2009 Portland GSA Annual Meeting (18-21 October 2009)

Paper No. 31
Presentation Time: 9:00 AM-6:00 PM

GRANITIC ADAKITE PLUTONS AND BIMODAL VOLCANISM IN A COLLISIONAL TERRANE SUTURE ZONE, NORTHERN TALKEETNA MOUNTAINS, ALASKA


COLE, Ronald B., Department of Geology, Allegheny College, 520 N. Main Street, Meadville, PA 16335, STEWART, Brian W., Department of Geology & Planetary Science, University of Pittsburgh, Pittsburgh, PA 15260 and LAYER, Paul, Department of Geology and Geophysics, Univ of Alaska Fairbanks, Fairbanks, AK 99701, ron.cole@allegheny.edu

Large plutons and 100’s of m of volcanic rocks intrude and overlie the suture zone of the Wrangellia composite terrane in the northern Talkeetna Mountains. The plutons (tens km2 in size) range from granodiorite to granite, are peraluminous, are transitional between volcanic arc and collisional granites, and exhibit adakite characteristics (heavy rare earth element depletion; high Sr/Y = 20-73). The volcanic rocks are bimodal; one end-member is basalt-andesite (48 to 62% SiO2) and the other is rhyolite (>72% SiO2). There is a distinct absence of dacite. The basalt-andesite set is comagmatic and exhibits high TiO2 (>1.5%), within-plate geochemical affinity, and Nd-Sr isotope ratios in the range between E-MORB and OIB (87Sr/86Sr (T) = 0.7033 to 0.7049; epsilon Nd (T) = 7.2 to 1.9). The rhyolites did not evolve directly from the mafic-intermediate magmas. Isotope data on one rhyolite sample (87Sr/86Sr (T) = 0.7036 and epsilon Nd (T) = 2.5) falls within the range of the mafic samples but trace element data are not consistent with simple fractional crystallization models for the origin of the rhyolites. Our 40Ar/39Ar ages for these rocks are 62.7 to 54.6 Ma for the granitic adakites, 56.0 to 53.5 Ma for basalts-andesites, and 54.9 to 49.5 Ma for rhyolites.

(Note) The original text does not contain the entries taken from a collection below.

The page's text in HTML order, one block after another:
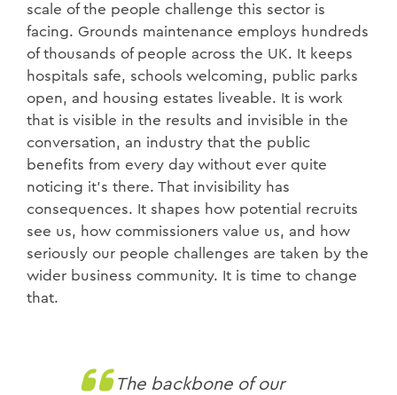
scale of the people challenge this sector is
facing. Grounds maintenance employs hundreds
of thousands of people across the UK. It keeps
hospitals safe, schools welcoming, public parks
open, and housing estates liveable. It is work
that is visible in the results and invisible in the
conversation, an industry that the public
benefits from every day without ever quite
noticing it's there. That invisibility has
consequences. It shapes how potential recruits
see us, how commissioners value us, and how
seriously our people challenges are taken by the
wider business community. It is time to change
that.
The backbone of our
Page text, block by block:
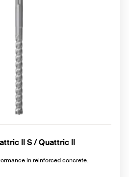
II S / Quattric II
in reinforced concrete.
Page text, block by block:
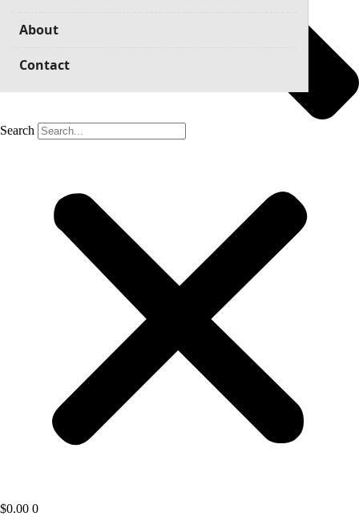
About
Contact
Search
$0.00 0
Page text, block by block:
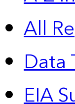
All
Data
EIA
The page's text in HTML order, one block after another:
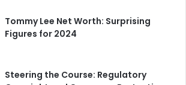
Tommy Lee Net Worth: Surprising
Figures for 2024
Steering the Course: Regulatory
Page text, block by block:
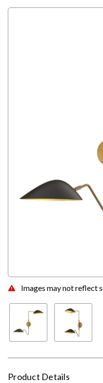
Images may not reflect
Product Details
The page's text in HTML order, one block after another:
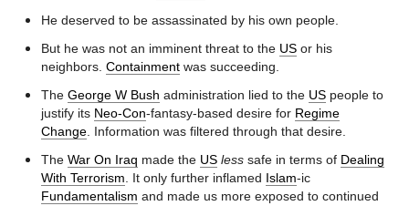
He deserved to be assassinated by his own people.
But he was not an imminent threat to the US or his
neighbors. Containment was succeeding.
The George W Bush administration lied to the US people to
justify its Neo-Con-fantasy-based desire for Regime
Change . Information was filtered through that desire.
The War On Iraq made the US less safe in terms of Dealing
With Terrorism . It only further inflamed Islam-ic
Fundamentalism and made us more exposed to continued
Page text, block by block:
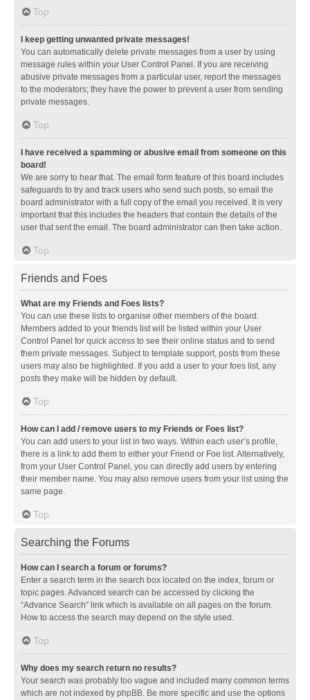
Top
I keep getting unwanted private messages!
You can automatically delete private messages from a user by using
message rules within your User Control Panel. If you are receiving
abusive private messages from a particular user, report the messages
to the moderators; they have the power to prevent a user from sending
private messages.
Top
I have received a spamming or abusive email from someone on this
board!
We are sorry to hear that. The email form feature of this board includes
safeguards to try and track users who send such posts, so email the
board administrator with a full copy of the email you received. It is very
important that this includes the headers that contain the details of the
user that sent the email. The board administrator can then take action.
Top
Friends and Foes
What are my Friends and Foes lists?
You can use these lists to organise other members of the board.
Members added to your friends list will be listed within your User
Control Panel for quick access to see their online status and to send
them private messages. Subject to template support, posts from these
users may also be highlighted. If you add a user to your foes list, any
posts they make will be hidden by default.
Top
How can I add / remove users to my Friends or Foes list?
You can add users to your list in two ways. Within each user’s profile,
there is a link to add them to either your Friend or Foe list. Alternatively,
from your User Control Panel, you can directly add users by entering
their member name. You may also remove users from your list using the
same page.
Top
Searching the Forums
How can I search a forum or forums?
Enter a search term in the search box located on the index, forum or
topic pages. Advanced search can be accessed by clicking the
“Advance Search” link which is available on all pages on the forum.
How to access the search may depend on the style used.
Top
Why does my search return no results?
Your search was probably too vague and included many common terms
which are not indexed by phpBB. Be more specific and use the options
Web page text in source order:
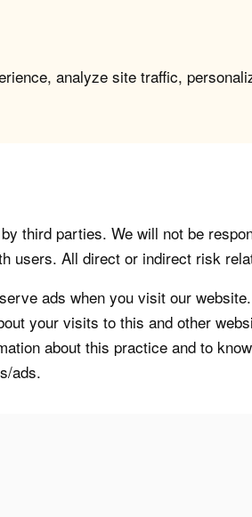
analyze site traffic,
third parties. We will not be
users. All direct or indirect risk
ads when you visit our
your visits to this and other
about this practice and to
ads.
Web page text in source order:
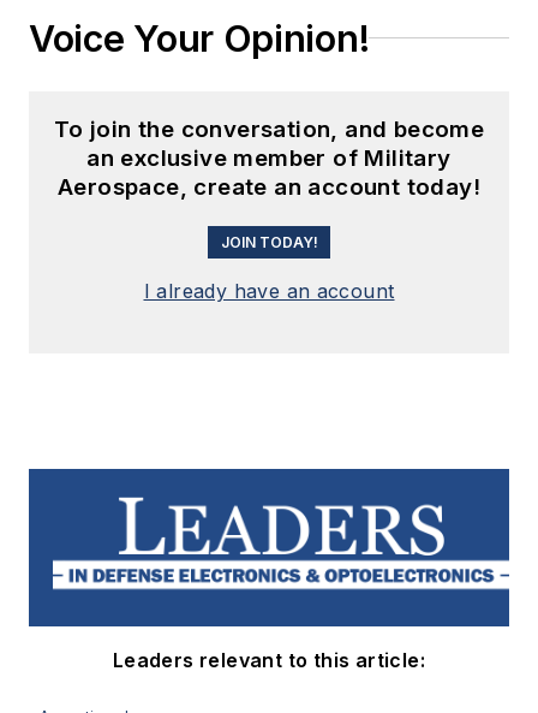
Voice Your Opinion!
To join the conversation, and become
an exclusive member of Military
Aerospace, create an account today!
JOIN TODAY!
I already have an account
Leaders relevant to this article:
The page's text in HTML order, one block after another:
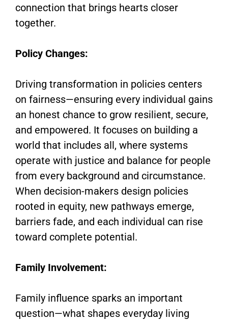
connection that brings hearts closer
together.
Policy Changes:
Driving transformation in policies centers
on fairness—ensuring every individual gains
an honest chance to grow resilient, secure,
and empowered. It focuses on building a
world that includes all, where systems
operate with justice and balance for people
from every background and circumstance.
When decision-makers design policies
rooted in equity, new pathways emerge,
barriers fade, and each individual can rise
toward complete potential.
Family Involvement:
Family influence sparks an important
question—what shapes everyday living
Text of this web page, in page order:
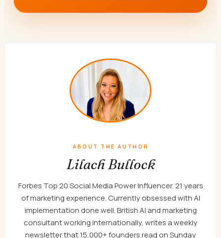
ABOUT THE AUTHOR
Lilach Bullock
Forbes Top 20 Social Media Power Influencer. 21 years
of marketing experience. Currently obsessed with AI
implementation done well. British AI and marketing
consultant working internationally, writes a weekly
newsletter that 15,000+ founders read on Sunday
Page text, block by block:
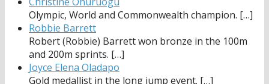
Olympic, World and Commonwealth champion. […]
Robbie Barrett
Robert (Robbie) Barrett won bronze in the 100m
and 200m sprints. […]
Joyce Elena Oladapo
Gold medallist in the long jump event. […]
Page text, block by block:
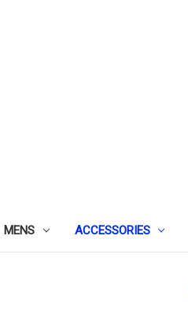
MENS ACCESSORIES
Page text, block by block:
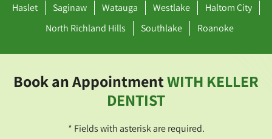
Haslet Saginaw Watauga Westlake
Haltom City
North Richland Hills
Southlake Roanoke
Book an AppointmentWITH KELLER
DENTIST
* Fields with asterisk are required.
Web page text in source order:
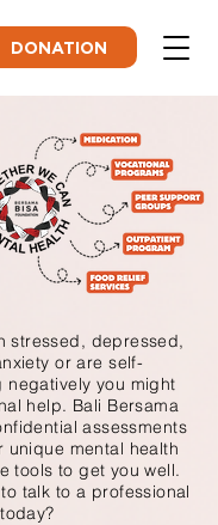
DONATION
stressed, depressed,
or are self-
negatively you might
help. Bali Bersama
assessments
unique mental health
tools to get you well.
talk to a professional
today?
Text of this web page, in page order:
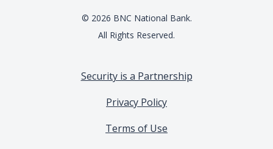
© 2026 BNC National Bank.
All Rights Reserved.
Security is a Partnership
Privacy Policy
Terms of Use
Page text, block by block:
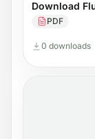
Download
PDF
0 downloads
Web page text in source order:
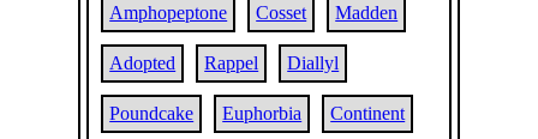
Amphopeptone Cosset Madden
Adopted Rappel Diallyl
Poundcake Euphorbia Continent
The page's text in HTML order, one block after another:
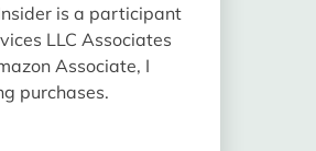
is a participant
LLC Associates
Associate, I
purchases.
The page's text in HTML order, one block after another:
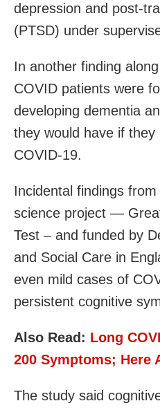
depression and post-
(PTSD) under
In another finding
COVID patients were
developing dementia
they would have if they
COVID-19.
Incidental findings
science project —
Test – and funded by
and Social Care in
even mild cases of
persistent cognitive
Also Read: Long
200 Symptoms; Here
The study said
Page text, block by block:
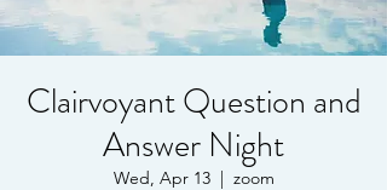
Clairvoyant Question and
Answer Night
Wed, Apr 13
  |
zoom
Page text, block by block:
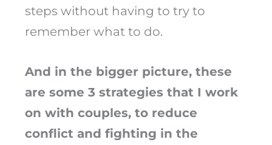
steps without having to try to
remember what to do.
And in the bigger picture, these
are some 3 strategies that I work
on with couples, to reduce
conflict and fighting in the
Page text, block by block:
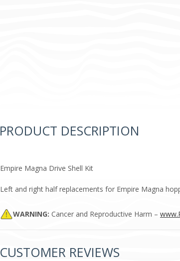
PRODUCT DESCRIPTION
Empire Magna Drive Shell Kit​
Left and right half replacements for Empire Magna
WARNING: Cancer and Reproductive Harm –
CUSTOMER REVIEWS
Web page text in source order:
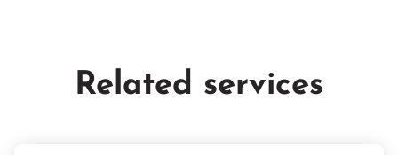
Related services
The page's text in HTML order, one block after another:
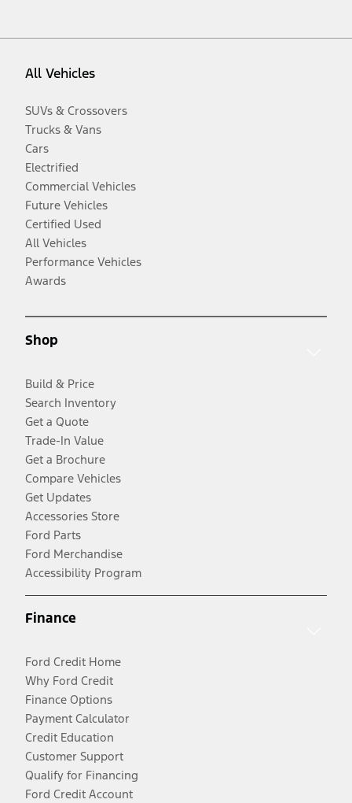
All Vehicles
SUVs & Crossovers
Trucks & Vans
Cars
Electrified
Commercial Vehicles
Future Vehicles
Certified Used
All Vehicles
Performance Vehicles
Awards
Shop
Build & Price
Search Inventory
Get a Quote
Trade-In Value
Get a Brochure
Compare Vehicles
Get Updates
Accessories Store
Ford Parts
Ford Merchandise
Accessibility Program
Finance
Ford Credit Home
Why Ford Credit
Finance Options
Payment Calculator
Credit Education
Customer Support
Qualify for Financing
Ford Credit Account
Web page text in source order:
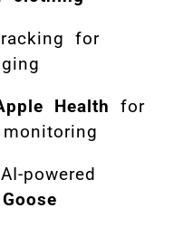
for
Health for
powered
Goose
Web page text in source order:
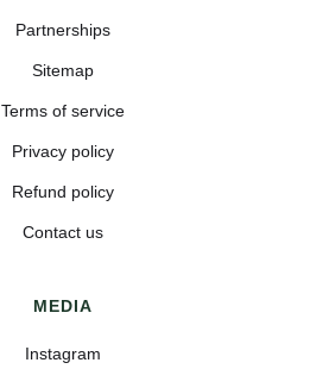
Partnerships
Sitemap
Terms of service
Privacy policy
Refund policy
Contact us
MEDIA
Instagram
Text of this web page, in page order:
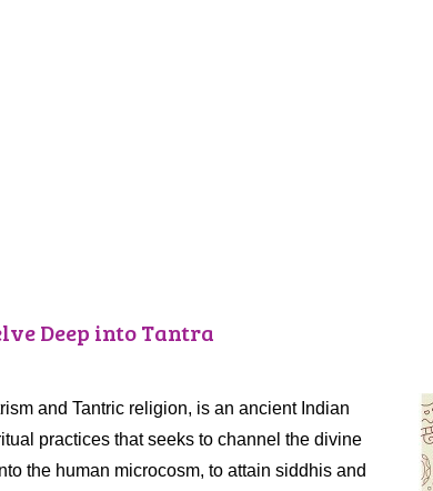
Deep into Tantra
and Tantric religion, is an ancient Indian
practices that seeks to channel the divine
the human microcosm, to attain siddhis and
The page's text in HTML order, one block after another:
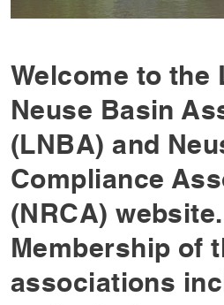
Welcome to the
Neuse Basin
(LNBA) and
Compliance
(NRCA) website.
Membership of
associations
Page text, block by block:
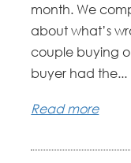
month. We
about what’s
couple buying
buyer had the...
Read more
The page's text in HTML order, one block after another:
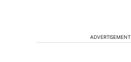
ADVERTISEMENT
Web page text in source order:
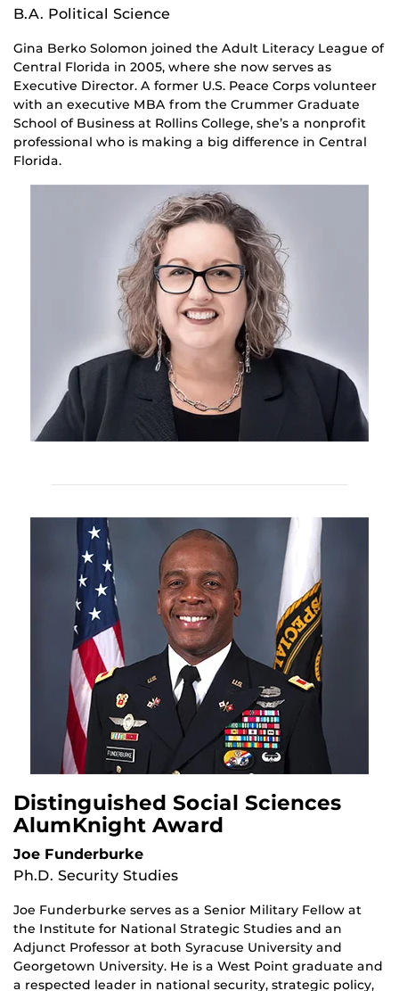
B.A. Political Science
Gina Berko Solomon joined the Adult Literacy League of
Central Florida in 2005, where she now serves as
Executive Director. A former U.S. Peace Corps volunteer
with an executive MBA from the Crummer Graduate
School of Business at Rollins College, she’s a nonprofit
professional who is making a big difference in Central
Florida.
Distinguished Social Sciences
AlumKnight Award
Joe Funderburke
Ph.D. Security Studies
Joe Funderburke serves as a Senior Military Fellow at
the Institute for National Strategic Studies and an
Adjunct Professor at both Syracuse University and
Georgetown University. He is a West Point graduate and
a respected leader in national security, strategic policy,
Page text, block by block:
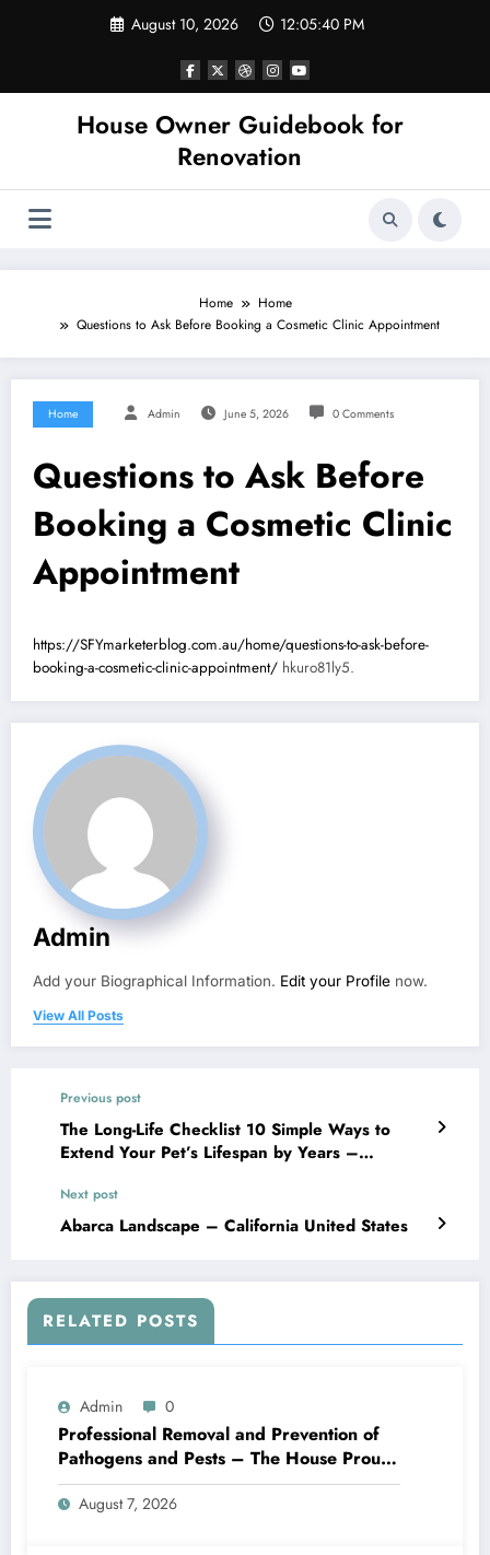
August 10, 2026 12:05:40 PM
House Owner Guidebook for
Renovation
Home
Home
Questions to Ask Before Booking a Cosmetic Clinic Appointment
Home Admin June 5, 2026 0 Comments
Questions to Ask Before
Booking a Cosmetic Clinic
Appointment
https://SFYmarketerblog.com.au/home/questions-to-ask-before-
booking-a-cosmetic-clinic-appointment/ hkuro81ly5.
Admin
Add your Biographical Information. Edit your Profile now.
View All Posts
Previous post
The Long-Life Checklist 10 Simple Ways to
Extend Your Pet’s Lifespan by Years –
Next post
Abarca Landscape – California United States
RELATED POSTS
Admin 0
Professional Removal and Prevention of
Pathogens and Pests – The House Proud
Best Practices
August 7, 2026

The adakite-like plutons likely formed by partial melting of mid-crustal garnet-bearing meta-flysch in the suture zone. This required increased heat flow at ~62-63 Ma at the end of terrane accretion. High heat flow could have occurred by delamination of lithospheric mantle, slab break-off, and/or spreading ridge subduction. In each case, upwelling asthenospheric mantle would raise the geothermal gradient beneath the suture zone. The basalt magmas formed at ~56 Ma as partial melts from this asthenospheric mantle and/or from a residual subduction-related mantle wedge and evolved by AFC processes to form andesite. Isotope data indicate that the mantle was in the range of E-MORB and OIB-type mantle end-members. The rhyolites formed last, largely as anatectic melts of upper-crustal suture zone flysch. Our data indicate that, collectively, these suture zone magmas were not formed above an actively dehydrating subducted slab but are consistent with a transition from calc-alkaline subduction magmatism to magmatism that is more typical of intraplate tectonic settings.